4.4 Communication Plan
4.4.1 Overview
The communication plan defines the internal and external communication channels for security incidents. The objective is rapid, consistent and legally compliant information sharing.
4.4.2 Communication Matrix
Internal Communication
| Severity | Recipients | Channel | Timeframe |
|---|---|---|---|
| SEV-1 | Security Lead, DevOps Lead, Management, Dev Team | Teams (Incident Channel) + Phone | Immediately |
| SEV-2 | Security Lead, DevOps Lead, affected Dev Team | Teams (Incident Channel) | ≤ 1 hour |
| SEV-3 | Security Lead, affected Dev Team | Teams + GitHub Issue | ≤ 4 hours |
| SEV-4 | Affected Dev Team | GitHub Issue | ≤ 24 hours |
External Communication
| Recipient | Channel | Timeframe | Responsible |
|---|---|---|---|
| ENISA / CSIRT | Single Reporting Platform | ≤ 24h (early warning) | Security Lead |
| Affected users | GitHub Advisory + Email | Without delay (after fix) | Security Lead + Product Owner |
| Public | GitHub Security Advisory | After patch availability | Security Lead |
| Security researchers (CVD) | GitHub Advisory / Email | Per Disclosure Policy | Security Lead |
4.4.3 Communication Templates
Internal Initial Notification (Teams)
🚨 SECURITY INCIDENT – SEV-[1/2/3/4]
Product: [Product name] v[Version]
Vulnerability: [CVE-ID or brief description]
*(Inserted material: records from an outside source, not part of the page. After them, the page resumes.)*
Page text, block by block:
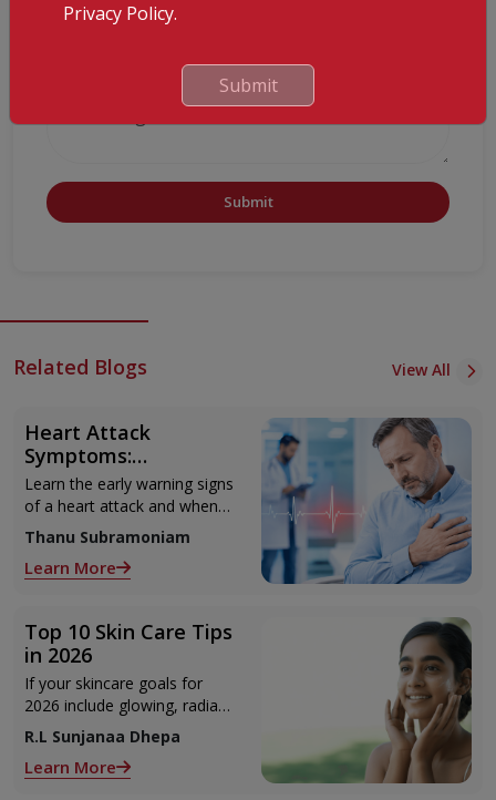
Submit
Related Blogs View All
Heart Attack
Symptoms:
Recognising the Early
Warning Signs
Learn the early warning signs
of a heart attack and when
to seek urgent medical help.
Thanu Subramoniam
Learn More
Top 10 Skin Care Tips
in 2026
If your skincare goals for
2026 include glowing, radiant
skin, you’re definitely not
alone. With so many
products and routines out
R.L Sunjanaa Dhepa
Learn More
Privacy Policy.
Submit
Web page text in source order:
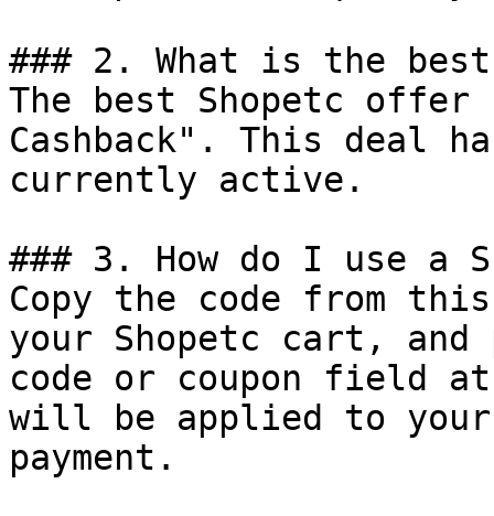
### 2. What is the
The best Shopetc
Cashback". This deal
currently active.
### 3. How do I use a
Copy the code from
your Shopetc cart, and
code or coupon field
will be applied to
payment.
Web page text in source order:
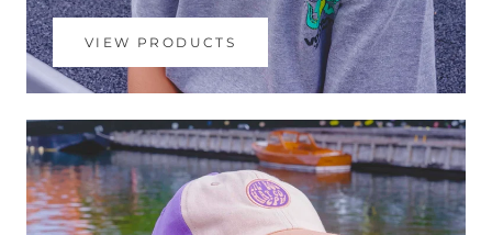
VIEW PRODUCTS
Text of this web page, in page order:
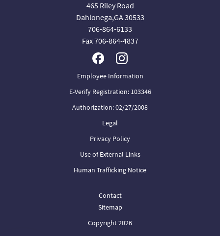
465 Riley Road
Dahlonega,GA 30533
706-864-6133
Fax 706-864-4837
Employee Information
E-Verify Registration: 103346
Authorization: 02/27/2008
Legal
Privacy Policy
Use of External Links
Human Trafficking Notice
Contact
Sitemap
Copyright 2026
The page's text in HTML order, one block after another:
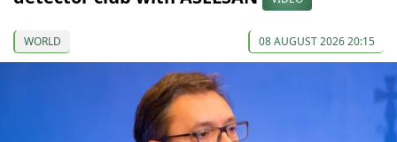
WORLD 08 AUGUST 2026 20:15
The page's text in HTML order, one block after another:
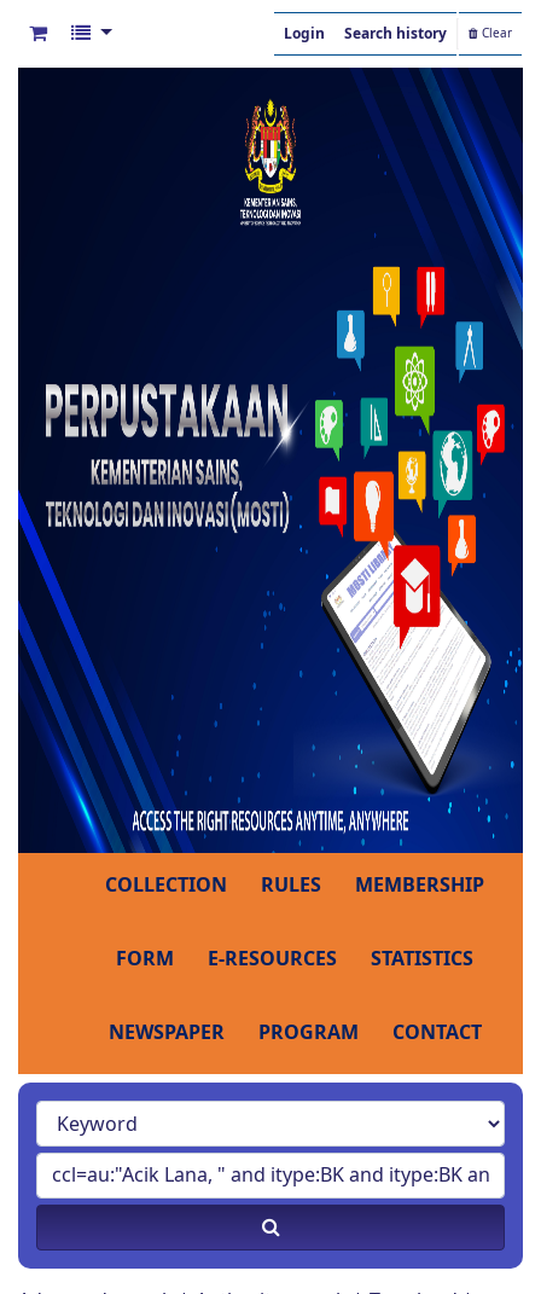
Login Search history Clear
COLLECTION RULES MEMBERSHIP
FORM E-RESOURCES STATISTICS
NEWSPAPER PROGRAM CONTACT
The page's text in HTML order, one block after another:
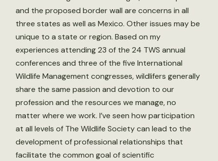
and the proposed border wall are concerns in all
three states as well as Mexico. Other issues may be
unique to a state or region. Based on my
experiences attending 23 of the 24 TWS annual
conferences and three of the five International
Wildlife Management congresses, wildlifers generally
share the same passion and devotion to our
profession and the resources we manage, no
matter where we work. I’ve seen how participation
at all levels of The Wildlife Society can lead to the
development of professional relationships that
facilitate the common goal of scientific
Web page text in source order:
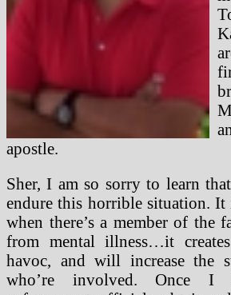
apostle.
Sher, I am so sorry to learn
endure this horrible situation.
when there’s a member of the
from mental illness…it
havoc, and will increase the
who’re involved. Once I
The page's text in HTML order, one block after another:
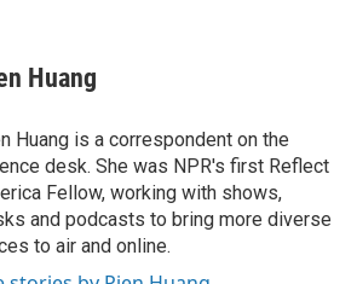
Huang
Huang is a correspondent on the
desk. She was NPR's first Reflect
Fellow, working with shows,
and podcasts to bring more diverse
to air and online.
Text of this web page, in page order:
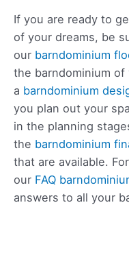
If you are ready to
of your dreams, be
our barndominium
the barndominium of
a barndominium
you plan out your
in the planning
the barndominium
that are available.
our FAQ
answers to all your
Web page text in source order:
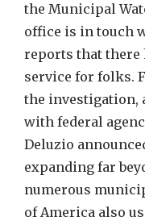
the Municipal
office is in touch
reports that there
service for folks.
the investigation,
with federal
Deluzio
expanding far
numerous
of America also
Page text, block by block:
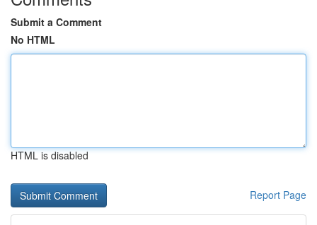
Submit a Comment
No HTML
HTML is disabled
Report Page
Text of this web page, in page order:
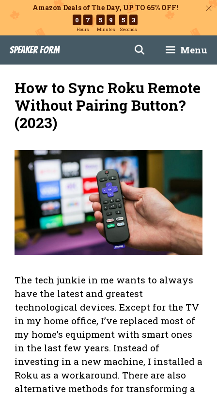
Amazon Deals of The Day, UP TO 65% OFF!
0 7
Hours
5 9
Minutes
5 2
Seconds
content
Speaker Form Menu
How to Sync Roku Remote
Without Pairing Button?
(2023)
The tech junkie in me wants to always
have the latest and greatest
technological devices. Except for the TV
in my home office, I’ve replaced most of
my home’s equipment with smart ones
in the last few years. Instead of
investing in a new machine, I installed a
Roku as a workaround. There are also
alternative methods for transforming a
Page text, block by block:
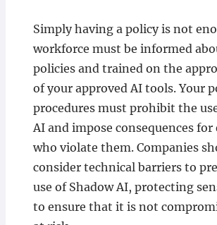
Simply having a policy is not
workforce must be informed
policies and trained on the
of your approved AI tools. Your
procedures must prohibit the
AI and impose consequences for
who violate them. Companies
consider technical barriers to
use of Shadow AI, protecting
to ensure that it is not

Severity: [CRITICAL/HIGH/MEDIUM/LOW]
Actively exploited: [Yes/No/Unknown]
ENISA reportable: [Yes/No]
Status: [Triage/Containment/Remediation/Closed]
Next steps: [Description]
Responsible: [Name]
Incident ticket: [Link to GitHub Issue]External User Notification
Security Notice – [Product name]
Dear user,
we have identified and remediated a security vulnerability
in [Product name].
Affected versions: [Versions]
Fixed version: [Version]
Severity: [CRITICAL/HIGH]
CVE: [CVE-ID]
Recommended action:
Please update to version [X.Y.Z].
Details: [Link to Security Advisory]
For questions, please contact: disclosure@bauer-group.com4.4.4 Escalation Paths
SEV-1 (Critical):
Developer → Security Lead → Management → ENISA (24h)
→ Users (without delay)
SEV-2 (High):
Developer → Security Lead → Management (info)
→ Users (after fix)
SEV-3 (Medium):
Developer → Security Lead → Patch in next release
SEV-4 (Low):
Developer → Backlog → Regular release4.4.5 Teams Integration
The existing Teams notification (teams-notifications.yml) is extended for security incidents:
- Incident Channel: Dedicated Teams channel for security incidents
- Automatic Alerts: For CRITICAL/HIGH CVE findings from the CVE monitor
- Status Updates: Automatic updates on status changes of the incident ticket
4.4.6 Documentation Requirement
All communication in the context of a security incident is documented:
- Timestamp of each communication
- Recipient and channel
- Content (summary)
- Confirmation of receipt
This documentation is part of the incident ticket and serves as evidence vis-a-vis supervisory authorities.